Telle était l’opinion de ma grand’mère. Elle non plus n’était nullement dévote. C’était le cas, d’ailleurs, de la plupart des femmes élevées sous le Directoire et le premier Empire : leur éducation religieuse avait été bien négligée. J’ajoute que, dans le milieu d’où elle sortait, ce petit monde provincial de noblesse parlementaire, militaire surtout, on était généralement voltairien.

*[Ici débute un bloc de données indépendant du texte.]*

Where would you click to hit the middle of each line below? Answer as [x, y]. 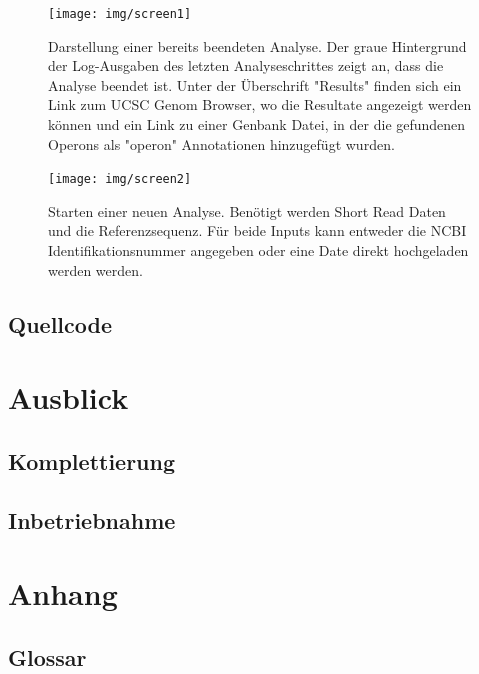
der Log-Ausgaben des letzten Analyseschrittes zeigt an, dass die [246, 65]
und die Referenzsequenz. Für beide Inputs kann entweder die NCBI [257, 230]
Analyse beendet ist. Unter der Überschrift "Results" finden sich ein [255, 84]
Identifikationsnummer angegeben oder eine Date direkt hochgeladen [258, 250]
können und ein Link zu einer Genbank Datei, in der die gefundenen [257, 124]
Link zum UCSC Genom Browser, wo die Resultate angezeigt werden [260, 104]
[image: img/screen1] [120, 14]
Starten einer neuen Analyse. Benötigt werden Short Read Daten [247, 210]
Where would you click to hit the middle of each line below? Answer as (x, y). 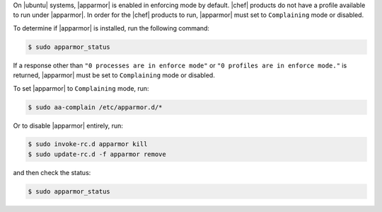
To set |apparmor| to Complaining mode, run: (81, 88)
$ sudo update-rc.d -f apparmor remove (97, 154)
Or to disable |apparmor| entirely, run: (68, 125)
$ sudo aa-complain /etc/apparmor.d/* (95, 107)
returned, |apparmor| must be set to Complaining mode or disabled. (114, 75)
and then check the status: (52, 172)
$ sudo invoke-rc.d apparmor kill (88, 144)
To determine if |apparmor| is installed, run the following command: (111, 28)
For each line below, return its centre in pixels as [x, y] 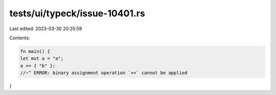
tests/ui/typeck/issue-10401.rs [77, 13]
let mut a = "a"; [42, 58]
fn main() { [35, 51]
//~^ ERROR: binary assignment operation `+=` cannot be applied [104, 73]
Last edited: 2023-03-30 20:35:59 [46, 29]
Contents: [20, 38]
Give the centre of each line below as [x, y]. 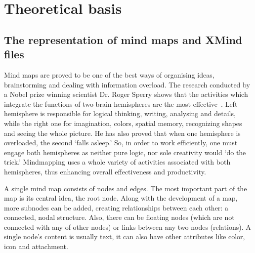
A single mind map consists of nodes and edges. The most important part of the [126, 188]
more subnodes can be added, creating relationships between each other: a [116, 207]
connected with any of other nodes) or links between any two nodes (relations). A [127, 227]
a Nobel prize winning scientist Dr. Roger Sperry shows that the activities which [126, 94]
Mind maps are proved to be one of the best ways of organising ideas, [109, 74]
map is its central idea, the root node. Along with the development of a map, [121, 198]
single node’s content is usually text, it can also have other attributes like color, [125, 236]
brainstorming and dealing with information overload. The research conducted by [127, 84]
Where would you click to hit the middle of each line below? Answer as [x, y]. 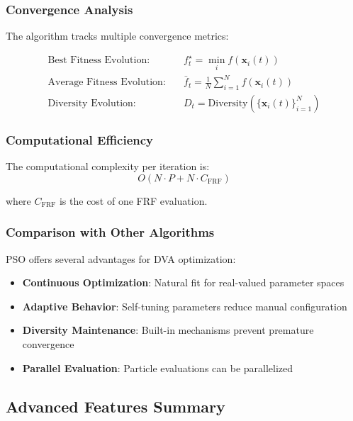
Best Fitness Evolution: [99, 61]
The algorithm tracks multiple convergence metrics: [117, 36]
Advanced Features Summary [116, 406]
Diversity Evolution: [92, 103]
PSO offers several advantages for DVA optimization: [121, 258]
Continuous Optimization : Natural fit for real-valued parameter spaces [183, 282]
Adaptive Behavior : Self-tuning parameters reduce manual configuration [185, 306]
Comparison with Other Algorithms [110, 232]
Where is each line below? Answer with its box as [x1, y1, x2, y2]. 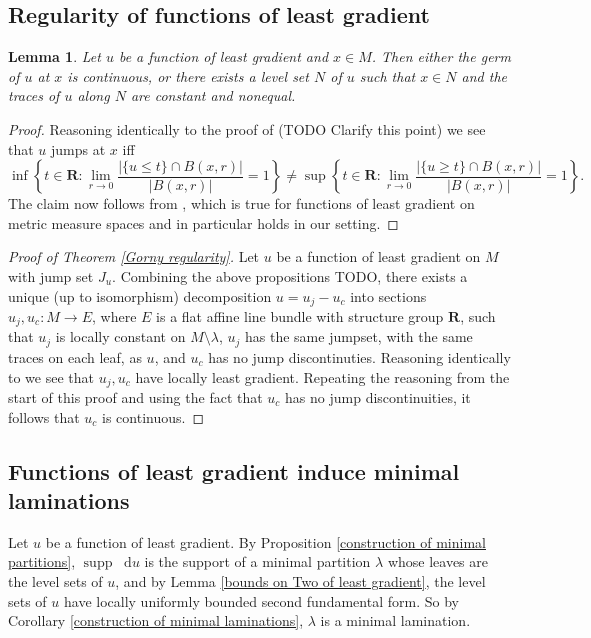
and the [461, 65, 508, 86]
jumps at [51, 138, 106, 159]
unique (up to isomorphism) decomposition [8, 285, 272, 306]
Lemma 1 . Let [8, 46, 101, 67]
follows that [8, 406, 80, 427]
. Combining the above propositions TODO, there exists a [112, 265, 468, 286]
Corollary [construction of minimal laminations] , [8, 610, 304, 631]
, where [92, 306, 137, 326]
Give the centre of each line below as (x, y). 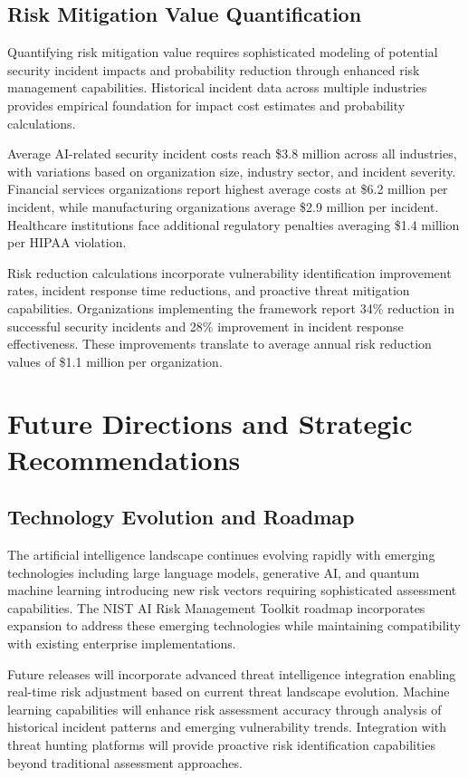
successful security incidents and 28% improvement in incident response (205, 326)
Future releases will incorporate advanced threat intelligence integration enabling (232, 673)
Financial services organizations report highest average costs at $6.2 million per (228, 189)
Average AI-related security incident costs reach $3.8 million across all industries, (232, 154)
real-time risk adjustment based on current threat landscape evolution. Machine (229, 692)
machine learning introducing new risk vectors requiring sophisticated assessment (232, 590)
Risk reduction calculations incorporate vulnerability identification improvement (229, 272)
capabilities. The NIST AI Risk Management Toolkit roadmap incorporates (216, 607)
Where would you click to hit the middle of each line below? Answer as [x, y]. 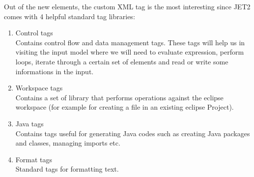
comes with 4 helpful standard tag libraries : [70, 16]
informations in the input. [55, 71]
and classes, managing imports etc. [68, 143]
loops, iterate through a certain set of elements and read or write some [122, 61]
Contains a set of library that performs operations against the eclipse [119, 97]
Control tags [34, 33]
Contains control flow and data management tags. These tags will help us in [130, 42]
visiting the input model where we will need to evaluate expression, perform [130, 52]
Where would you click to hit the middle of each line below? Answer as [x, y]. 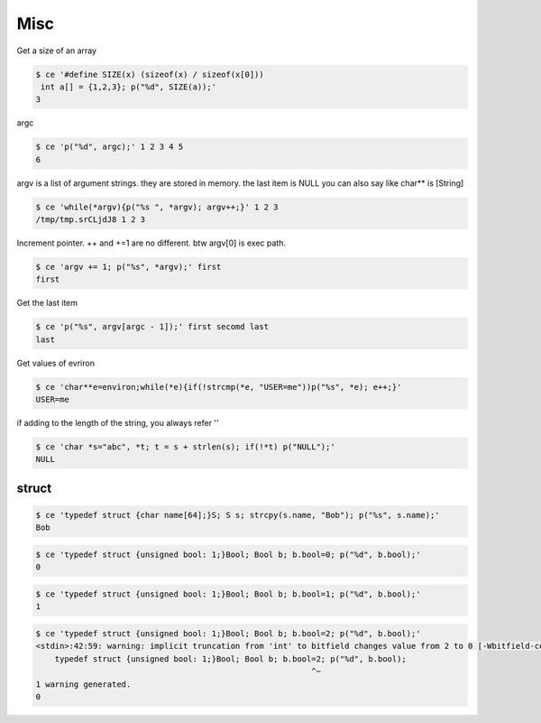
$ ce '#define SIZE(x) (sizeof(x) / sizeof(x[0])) [150, 74]
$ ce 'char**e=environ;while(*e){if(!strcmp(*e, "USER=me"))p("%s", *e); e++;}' [219, 387]
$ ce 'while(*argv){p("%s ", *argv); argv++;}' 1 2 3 [157, 207]
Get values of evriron [55, 363]
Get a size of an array [57, 51]
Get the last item [47, 303]
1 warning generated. [83, 684]
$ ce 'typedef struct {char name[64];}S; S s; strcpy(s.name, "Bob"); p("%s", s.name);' [238, 515]
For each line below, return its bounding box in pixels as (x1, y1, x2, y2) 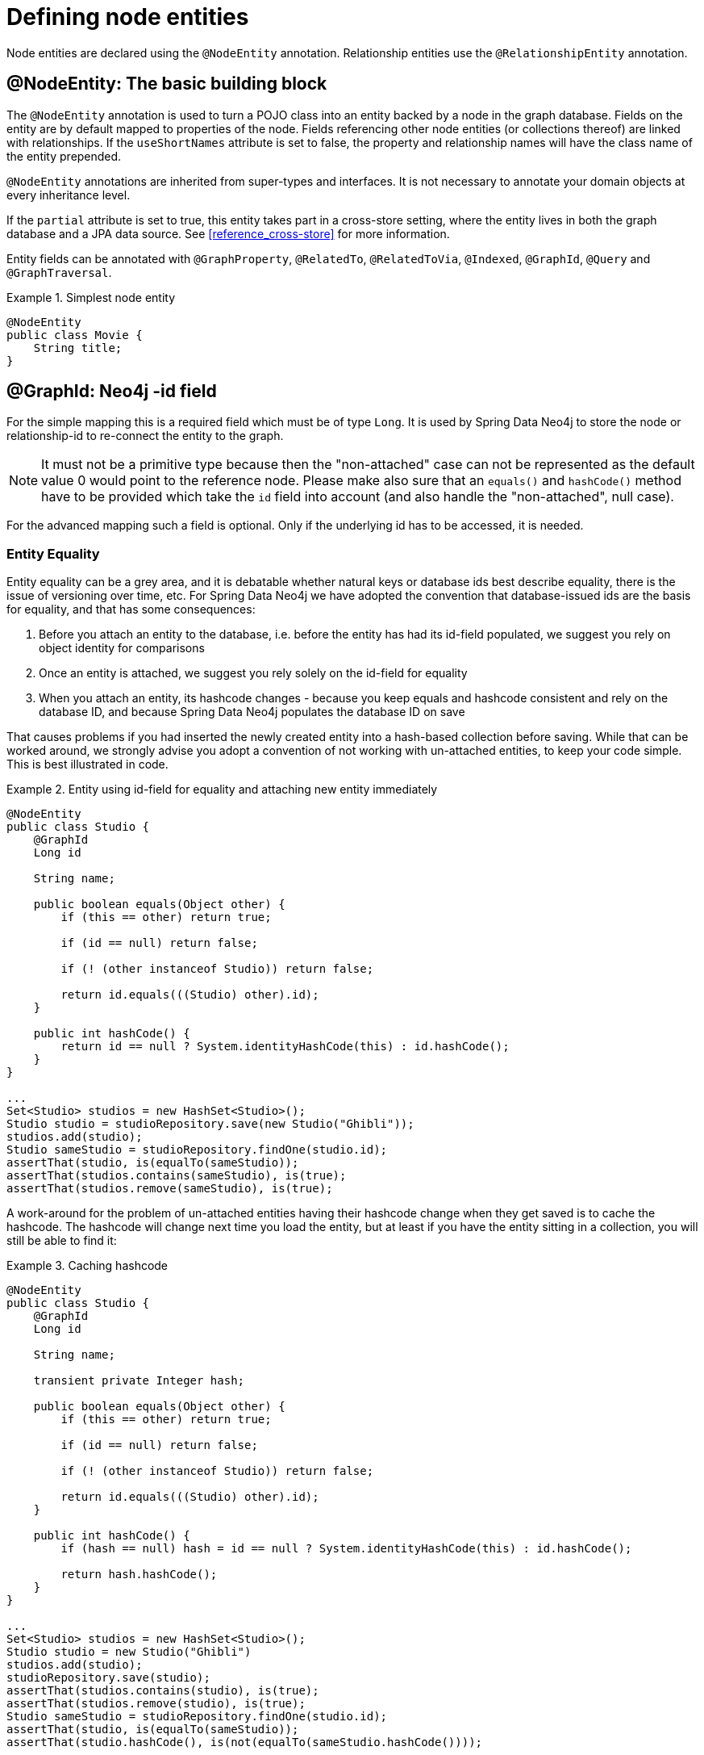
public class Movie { (6, 328, 143, 341)
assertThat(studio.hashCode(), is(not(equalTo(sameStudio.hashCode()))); (6, 1736, 483, 1749)
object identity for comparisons (39, 641, 205, 656)
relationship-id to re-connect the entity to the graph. (6, 429, 284, 443)
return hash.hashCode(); (60, 1568, 218, 1581)
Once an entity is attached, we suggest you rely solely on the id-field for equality (39, 666, 468, 681)
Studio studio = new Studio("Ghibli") (6, 1645, 252, 1659)
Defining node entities (6, 3, 249, 31)
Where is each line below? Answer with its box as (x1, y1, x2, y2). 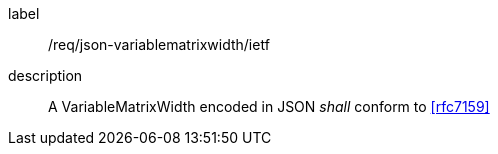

J’attribue à l’influence de mon bourgeois de grand-père, homme profondément religieux, la régularité et la correction que ma grand’mère apportait dans ses pratiques de piété. Habituellement, elle assistait à la grand’messe du dimanche, avec son mari et tous ses enfans, et elle suivait l’office dans un superbe missel en maroquin vert et à tranches dorées, que j’ai retrouvé plus tard, au fond d’un secrétaire, à une époque où elle ne pouvait plus s’en servir, les caractères étant trop fins pour ses yeux. Ce livre somptueux, qui datait du XVIIIe siècle, avait dû être acheté dans une vente, ou transmis par héritage. Je vois encore le nom de la première propriétaire, tracé d’une encre jaunie et d’une belle écriture diplomatique, toute fleurie de boucles, sur la page de garde : « Pierron la Cadette. » Le texte pieux était précédé d’une approbation de « Mgr de Croy, évêque de Metz et prince du Saint-Empire romain germanique, » le tout timbré de ses armes et publié chez Alcan (ou Collignon ?), libraire de Monseigneur, à l’enseigne de La Bible d’or.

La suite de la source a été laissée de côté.